TSV Großbardorf - SpVgg Bayern Hof 0:1 (0:1). Tor: 0:1 Thomas Stock (29.). Rot: Cosmin-Adrian Ichim (86., Hof). Gelb-Rot: Florian Rupprecht (63., Hof), Björn Schönwiesner (61., Großbardorf).
Sehr unglücklich verloren die Schützlinge von Trainer Dominik Schönhöfer gegen einen der großen Meisterschaftsfavoriten, der in der Bioenergie Arena seine Klasse allerdings nicht nachdrücklich nachweisen konnte. Denn die Oberfranken konnten nur die ersten 45 Minuten ausgeglichen gestalten und durften sich vor allem bei ihrem Schlussmann Jiri Bertelman bedanken, der reihenweise Möglichkeiten der Platzherren zunichte machte. "Unser Keeper hat uns die Punkte gehalten.
Er hat eine sensationelle Leistung heute abgeliefert", lobte Trainer Faruk Maloku seinen Torwart.

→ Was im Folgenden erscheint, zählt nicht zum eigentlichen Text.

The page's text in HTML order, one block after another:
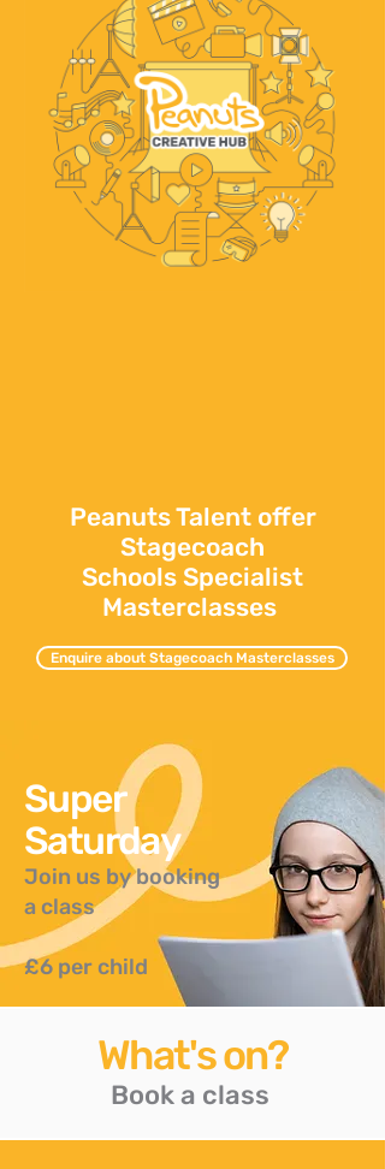
Peanuts Talent offer
Stagecoach
Schools Specialist
Masterclasses
Enquire about Stagecoach Masterclasses
Super
Saturday
Join us by booking
a class
£6 per child
What's on?
Book a class
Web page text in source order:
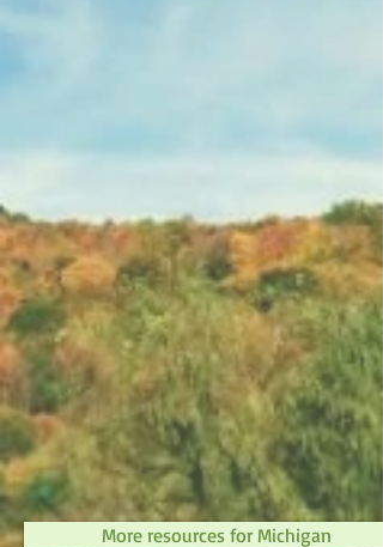
More resources for Michigan
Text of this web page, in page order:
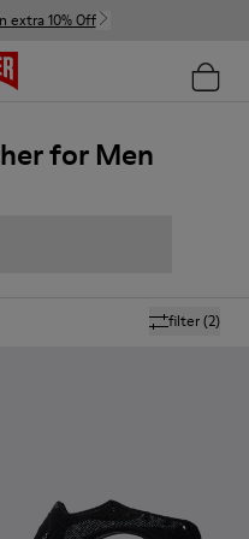
extra 10% Off
for Men
filter(2)
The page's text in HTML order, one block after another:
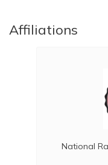
Affiliations
National
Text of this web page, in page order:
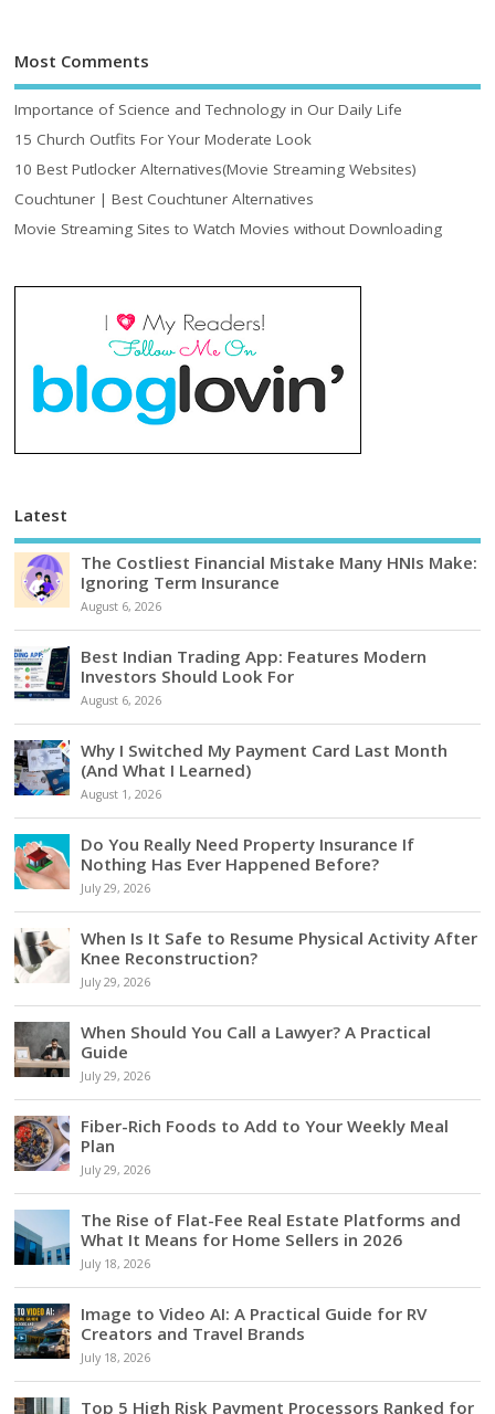
Most Comments
Importance of Science and Technology in Our Daily Life
15 Church Outfits For Your Moderate Look
10 Best Putlocker Alternatives(Movie Streaming Websites)
Couchtuner | Best Couchtuner Alternatives
Movie Streaming Sites to Watch Movies without Downloading
Latest
The Costliest Financial Mistake Many HNIs Make:
Ignoring Term Insurance
August 6, 2026
Best Indian Trading App: Features Modern
Investors Should Look For
August 6, 2026
Why I Switched My Payment Card Last Month
(And What I Learned)
August 1, 2026
Do You Really Need Property Insurance If
Nothing Has Ever Happened Before?
July 29, 2026
When Is It Safe to Resume Physical Activity After
Knee Reconstruction?
July 29, 2026
When Should You Call a Lawyer? A Practical
Guide
July 29, 2026
Fiber-Rich Foods to Add to Your Weekly Meal
Plan
July 29, 2026
The Rise of Flat-Fee Real Estate Platforms and
What It Means for Home Sellers in 2026
July 18, 2026
Image to Video AI: A Practical Guide for RV
Creators and Travel Brands
July 18, 2026
Top 5 High Risk Payment Processors Ranked for
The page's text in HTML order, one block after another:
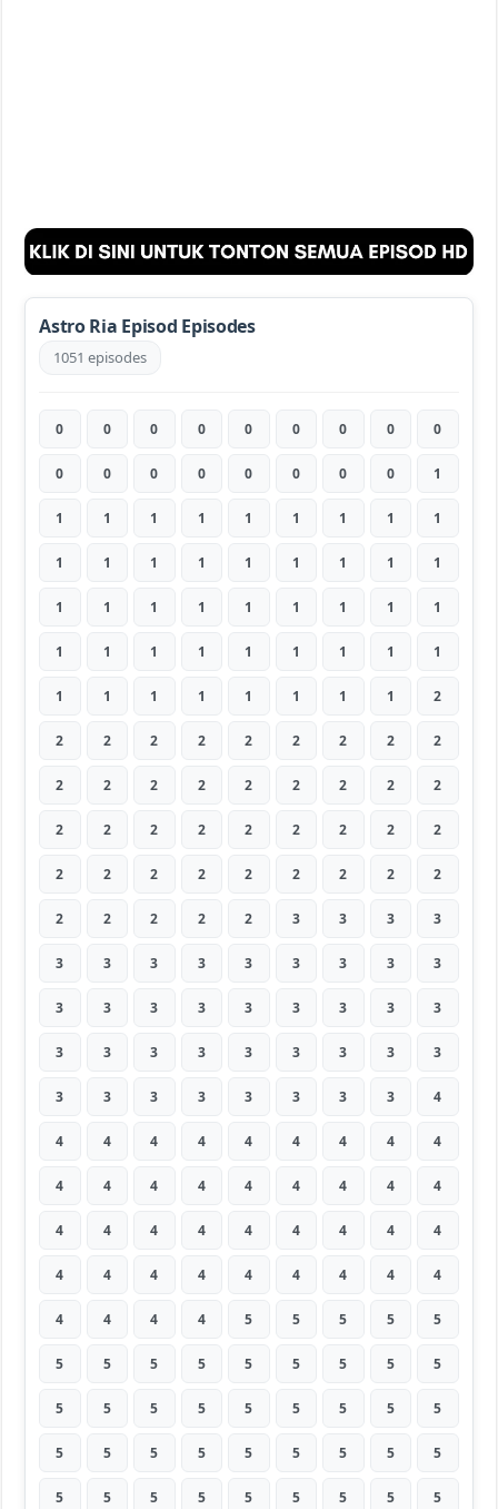
Astro Ria Episod Episodes
1051 episodes
0 0 0 0 0 0 0 0 0
0 0 0 0 0 0 0 0 1
1 1 1 1 1 1 1 1 1
1 1 1 1 1 1 1 1 1
1 1 1 1 1 1 1 1 1
1 1 1 1 1 1 1 1 1
1 1 1 1 1 1 1 1 2
2 2 2 2 2 2 2 2 2
2 2 2 2 2 2 2 2 2
2 2 2 2 2 2 2 2 2
2 2 2 2 2 2 2 2 2
2 2 2 2 2 3 3 3 3
3 3 3 3 3 3 3 3 3
3 3 3 3 3 3 3 3 3
3 3 3 3 3 3 3 3 3
3 3 3 3 3 3 3 3 4
4 4 4 4 4 4 4 4 4
4 4 4 4 4 4 4 4 4
4 4 4 4 4 4 4 4 4
4 4 4 4 4 4 4 4 4
4 4 4 4 5 5 5 5 5
5 5 5 5 5 5 5 5 5
5 5 5 5 5 5 5 5 5
5 5 5 5 5 5 5 5 5
5 5 5 5 5 5 5 5 5
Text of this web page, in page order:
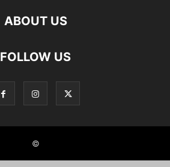
ABOUT US
FOLLOW US
©
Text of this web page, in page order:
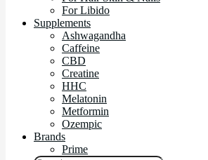
For Libido
Supplements
Ashwagandha
Caffeine
CBD
Creatine
HHC
Melatonin
Metformin
Ozempic
Brands
Prime
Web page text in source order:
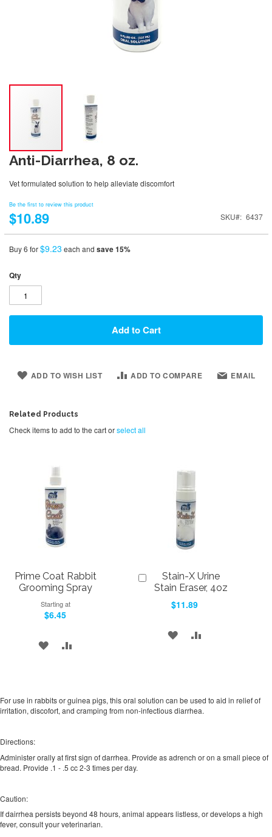
Anti-Diarrhea, 8 oz.
Vet formulated solution to help alleviate discomfort
Be the first to review this product
$10.89 SKU 6437
Buy 6 for$9.23 each and save15%
Qty
Add to Cart
ADD TO WISH LIST ADD TO COMPARE EMAIL
Related Products
Check items to add to the cart orselect all
Prime Coat Rabbit
Grooming Spray
Starting at
$6.45
ADD
LIST
Stain-X Urine
Stain Eraser, 4oz
$11.89
ADD
LIST
For use in rabbits or guinea pigs, this oral solution can be used to aid in relief of
irritation, discofort, and cramping from non-infectious diarrhea.
Directions:
Administer orally at first sign of darrhea. Provide as adrench or on a small piece of
bread. Provide .1 - .5 cc 2-3 times per day.
Caution:
If dairrhea persists beyond 48 hours, animal appears listless, or develops a high
fever, consult your veterinarian.
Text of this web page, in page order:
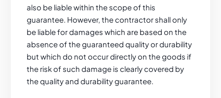
also be liable within the scope of this
guarantee. However, the contractor shall only
be liable for damages which are based on the
absence of the guaranteed quality or durability
but which do not occur directly on the goods if
the risk of such damage is clearly covered by
the quality and durability guarantee.
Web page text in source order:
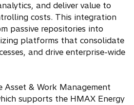
and deliver value to
costs. This integration
passive repositories into
platforms that consolidate
and drive enterprise-wide
& Work Management
supports the HMAX Energy
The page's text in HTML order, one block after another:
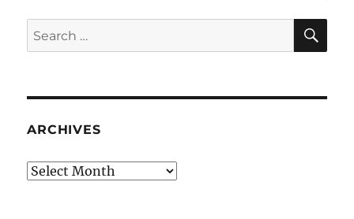
Search
for:
ARCHIVES
Archives
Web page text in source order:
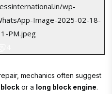
mechanics often suggest
or a long block engine.
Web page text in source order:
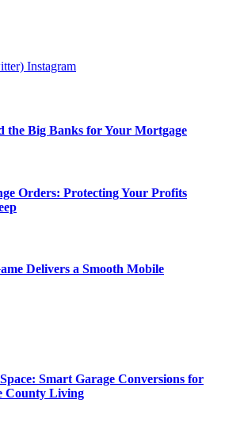
Instagram
the Big Banks for Your Mortgage
Orders: Protecting Your Profits
Delivers a Smooth Mobile
Smart Garage Conversions for
County Living
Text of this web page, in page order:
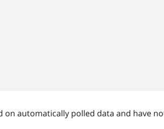
on automatically polled data and have
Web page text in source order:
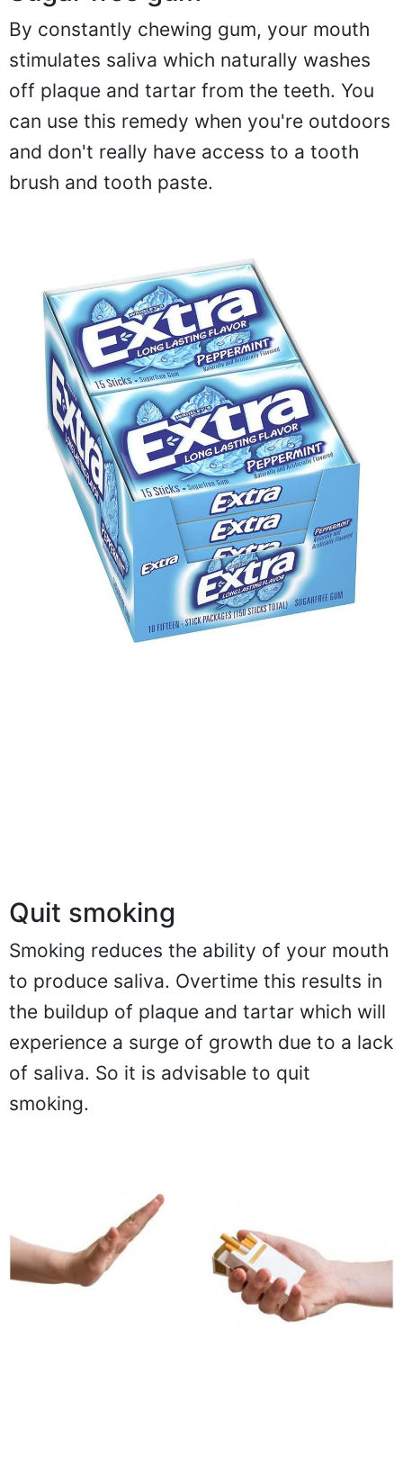
By constantly chewing gum, your mouth
stimulates saliva which naturally washes
off plaque and tartar from the teeth. You
can use this remedy when you're outdoors
and don't really have access to a tooth
brush and tooth paste.
Quit smoking
Smoking reduces the ability of your mouth
to produce saliva. Overtime this results in
the buildup of plaque and tartar which will
experience a surge of growth due to a lack
of saliva. So it is advisable to quit
smoking.
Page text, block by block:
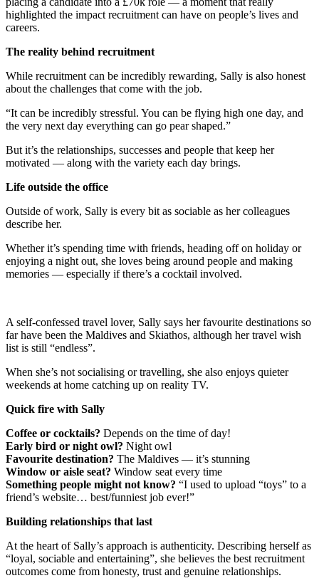
highlighted the impact recruitment can have on people’s lives and
careers.
The reality behind recruitment
While recruitment can be incredibly rewarding, Sally is also honest
about the challenges that come with the job.
“It can be incredibly stressful. You can be flying high one day, and
the very next day everything can go pear shaped.”
But it’s the relationships, successes and people that keep her
motivated — along with the variety each day brings.
Life outside the office
Outside of work, Sally is every bit as sociable as her colleagues
describe her.
Whether it’s spending time with friends, heading off on holiday or
enjoying a night out, she loves being around people and making
memories — especially if there’s a cocktail involved.
A self-confessed travel lover, Sally says her favourite destinations so
far have been the Maldives and Skiathos, although her travel wish
list is still “endless”.
When she’s not socialising or travelling, she also enjoys quieter
weekends at home catching up on reality TV.
Quick fire with Sally
Coffee or cocktails? Depends on the time of day!
Early bird or night owl? Night owl
Favourite destination? The Maldives — it’s stunning
Window or aisle seat? Window seat every time
Something people might not know? “I used to upload “toys” to a
friend’s website… best/funniest job ever!”
Building relationships that last
At the heart of Sally’s approach is authenticity. Describing herself as
“loyal, sociable and entertaining”, she believes the best recruitment
outcomes come from honesty, trust and genuine relationships.
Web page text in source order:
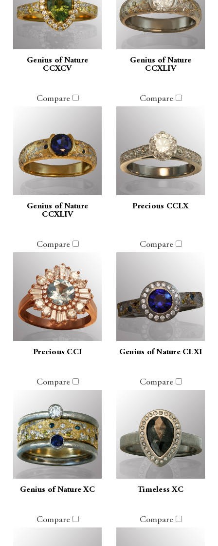
Genius of Nature
CCXCV
Genius of Nature
CCXLIV
Compare
Genius of Nature
CCXLIV
Compare
Precious CCLX
Compare
Precious CCI
Compare
Genius of Nature CLXI
Compare
Genius of Nature XC
Compare
Timeless XC
Compare Compare
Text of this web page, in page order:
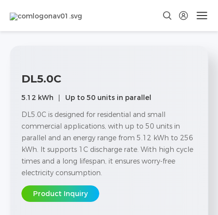
DL5.0C
5.12 kWh
Up to 50 units in parallel
DL5.0C is designed for residential and small
commercial applications, with up to 50 units in
parallel and an energy range from 5.12 kWh to 256
kWh. It supports 1C discharge rate. With high cycle
times and a long lifespan, it ensures worry-free
electricity consumption.
Product Inquiry
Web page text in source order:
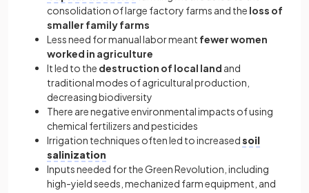
consolidation of large factory farms and the loss of
smaller family farms
Less need for manual labor meant fewer women
worked in agriculture
It led to the destruction of local land and
traditional modes of agricultural production,
decreasing biodiversity
There are negative environmental impacts of using
chemical fertilizers and pesticides
Irrigation techniques often led to increasedsoil
salinization
Inputs needed for the Green Revolution, including
high-yield seeds, mechanized farm equipment, and
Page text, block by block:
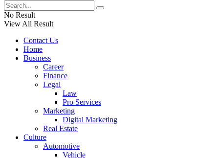
No Result
View All Result
Contact Us
Home
Business
Career
Finance
Legal
Law
Pro Services
Marketing
Digital Marketing
Real Estate
Culture
Automotive
Vehicle
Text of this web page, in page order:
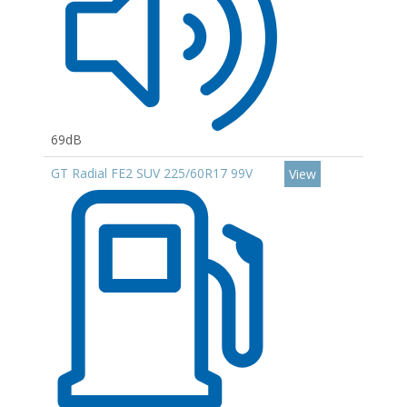
69dB
GT Radial FE2 SUV 225/60R17 99V
View
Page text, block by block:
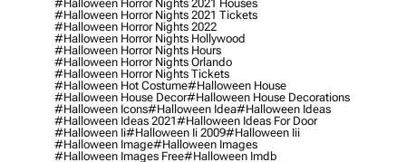
#halloween Horror Nights 2021 Houses
#halloween Horror Nights 2021 Tickets
#halloween Horror Nights 2022
#halloween Horror Nights Hollywood
#halloween Horror Nights Hours
#halloween Horror Nights Orlando
#halloween Horror Nights Tickets
#halloween Hot Costume#halloween House
#halloween House Decor#halloween House Decorations
#halloween Icons#halloween Idea#halloween Ideas
#halloween Ideas 2021#halloween Ideas For Door
#halloween Ii#halloween Ii 2009#halloween Iii
#halloween Image#halloween Images
#halloween Images Free#halloween Imdb
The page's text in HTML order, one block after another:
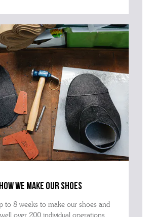
how we make our shoes
to 8 weeks to make our shoes and
over 200 individual operations.
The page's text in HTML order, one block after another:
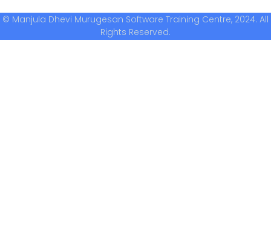
© Manjula Dhevi Murugesan Software Training Centre, 2024. All
Rights Reserved.
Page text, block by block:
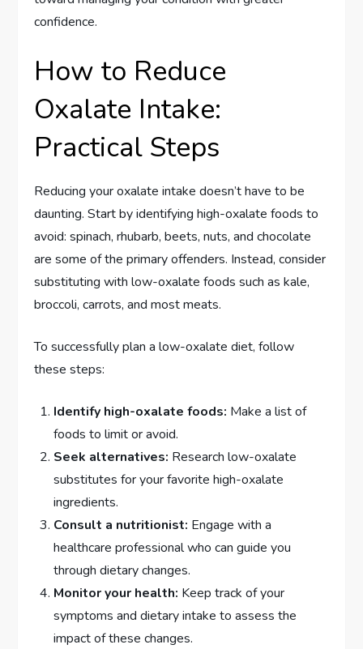
confidence.
How to Reduce
Oxalate Intake:
Practical Steps
Reducing your oxalate intake doesn’t have to be
daunting. Start by identifying high-oxalate foods to
avoid: spinach, rhubarb, beets, nuts, and chocolate
are some of the primary offenders. Instead, consider
substituting with low-oxalate foods such as kale,
broccoli, carrots, and most meats.
To successfully plan a low-oxalate diet, follow
these steps:
Identify high-oxalate foods: Make a list of
foods to limit or avoid.
Seek alternatives: Research low-oxalate
substitutes for your favorite high-oxalate
ingredients.
Consult a nutritionist: Engage with a
healthcare professional who can guide you
through dietary changes.
Monitor your health: Keep track of your
symptoms and dietary intake to assess the
impact of these changes.
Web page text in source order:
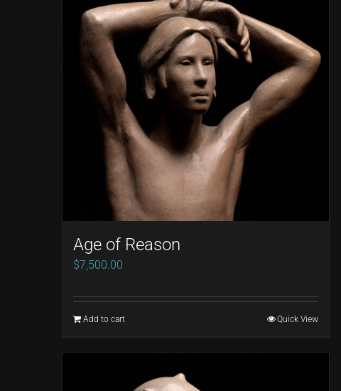
Age of Reason
$7,500.00
Add to cart Quick View
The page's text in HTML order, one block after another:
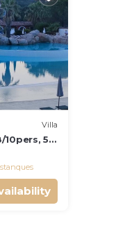
Villa
10pers, 5
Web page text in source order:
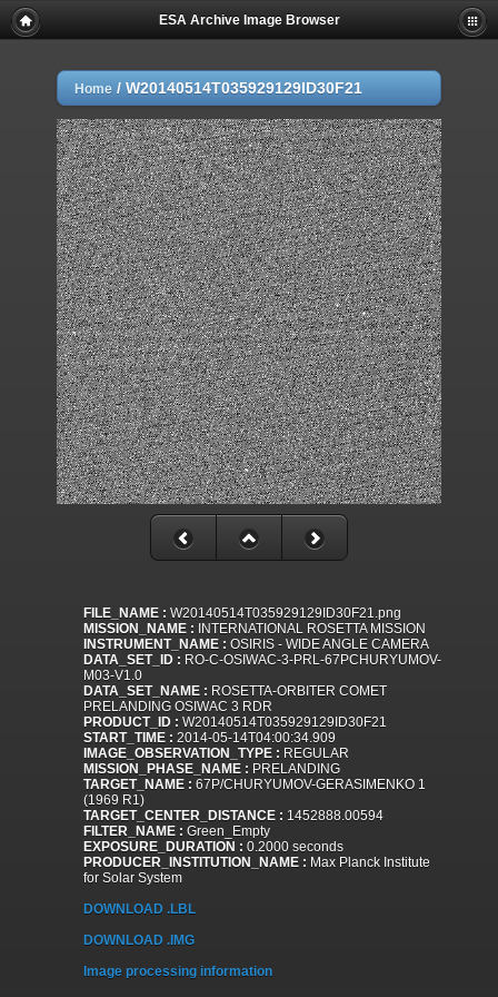
ESA Archive Image Browser
Home / W20140514T035929129ID30F21
FILE_NAME : W20140514T035929129ID30F21.png
MISSION_NAME : INTERNATIONAL ROSETTA MISSION
INSTRUMENT_NAME : OSIRIS - WIDE ANGLE CAMERA
DATA_SET_ID : RO-C-OSIWAC-3-PRL-67PCHURYUMOV-
M03-V1.0
DATA_SET_NAME : ROSETTA-ORBITER COMET
PRELANDING OSIWAC 3 RDR
PRODUCT_ID : W20140514T035929129ID30F21
START_TIME : 2014-05-14T04:00:34.909
IMAGE_OBSERVATION_TYPE : REGULAR
MISSION_PHASE_NAME : PRELANDING
TARGET_NAME : 67P/CHURYUMOV-GERASIMENKO 1
(1969 R1)
TARGET_CENTER_DISTANCE : 1452888.00594
FILTER_NAME : Green_Empty
EXPOSURE_DURATION : 0.2000 seconds
PRODUCER_INSTITUTION_NAME : Max Planck Institute
for Solar System
DOWNLOAD .LBL
DOWNLOAD .IMG
Image processing information
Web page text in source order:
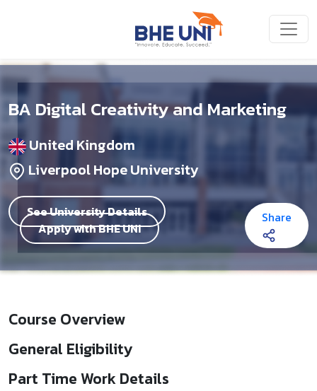
BA Digital Creativity and Marketing
United Kingdom
Liverpool Hope University
See University Details
Apply with BHE UNI
Share
Course Overview
General Eligibility
Part Time Work Details
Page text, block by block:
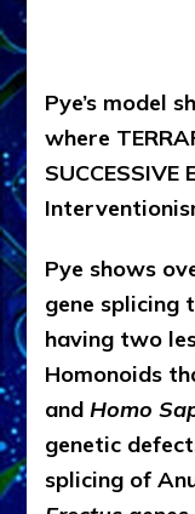
Pye’s model
where
SUCCESSIVE
Pye shows
gene
having two
Homonoids
andHomo
genetic
splicing of

Mantlik trifft nur die Latte

So zum Beispiel in der 31. Minute, als er gegen Alexander Mantlik die Oberhand behielt. Bereits vorher aber hatten die Grabfeld-Gallier viel Pech, als nach einer flach hereingegebenen Piecha-Ecke Mantlik nur die Latte traf (28.). Nur eine Minute später gingen die Hofer in Führung. Nach einem Einwurf und einer Verlängerung spitzelte Thomas Stock das Leder am herausstürzenden Keeper Julian Schneider vorbei, Markus Neder kam zu spät und konnte den Ball nicht mehr von der Linie schlagen. "Da hatten wir gleich zweimal Glück. Erst der Lattenschuss und dann unser Tor", gab Maloku zu.

Zwei Ampelkarten

Die zweite Halbzeit glich einem einzigen Sturmlauf der Hausherren, die bereits in der ersten Minute, wiederum durch Mantlik nach einem schönen Spielzug, eine gute Chance zum Ausgleich hatten. Aber wiederum hielt Bertelman per Fußabwehr seinen Kasten sauber. Nur einmal hatten die Platzherren in den 90 Minuten auch Glück, als Manuel Orf den durchgebrochenen Alexander Bareuther von den Beinen holte und Schiedsrichter Hanslbauer auf den Elfmeterpunkt zeigte, diese Entscheidung aber auf Intervention seines Assistenten zurücknahm, da das Foul außerhalb des Strafraums passiert war (54.). Danach kam Hektik in die Partie. Die Folge waren zwei Ampelkarten für Björn Schönwiesner (TSV) und Florian Rupprecht (Hof). Danach versuchte der Bardorfer Coach alles, brachte mit Simon Snaschel einen zweiten Stürmer neben Mantlik und mit Tobias Breunig eine weitere Offensivkraft. Doch der mehr als verdiente Ausgleich wollte einfach nicht fallen, obwohl die Hausherren in der Schlussphase noch drei Riesenbretter hatten. Aber noch einmal Mantlik vergab die erste, als er aus guter Schussposition das Leder am langen Eck vorbei setzte. Dann war es, wer sollte es auch anders sein, Gästetorhüter Bertelman, der den TSV zwei weitere Male zur Verzweiflung brachte. Erst hielt er Manuel Leichts Schuss aus Nahdistanz nach einem weiten Zang-Diagonalpass (78.), dann holte er einen Freistoß von Stefan Piecha aus 17 Metern bravourös aus dem Winkel (87.).
Schönhöfer lobte in der Pressekonferenz zunächst beide Teams "für das tolle Spiel angesichts der herrschenden Temperaturen. Ich muss aber besonders meine Mannschaft loben, die ein ganz starkes Spiel abgeliefert hat. Sie hat sich gegenüber dem Aschaffenburg-Spiel noch einmal gesteigert, ist ein enorm hohes Tempo gegangen und hat nie aufgesteckt. Da hat man den Charakter der Elf und jedes einzelnen Spielers gesehen. Leider ist uns der Ausgleich nicht gelungen." Genauso sah es auch Mannschaftskapitän Manuel Leicht. "Heute kann man überhaupt nichts Negatives sagen. Wir haben guten Fußball geboten. Leider hat das Ergebnis nicht gestimmt. Man hat gesehen, dass eine intakte Mannschaft auf dem Platz stand, die sich viele Möglichkeiten erspielt hat. Auf diese Leistung können wir aufbauen."
Großbardorf: Schneider - Zang, Orf, Kirchner, Neder (77. Breunig) - Piecha - Stahl (66. Snaschel), Zehe, Leicht, Schönwiesner - Mantlik.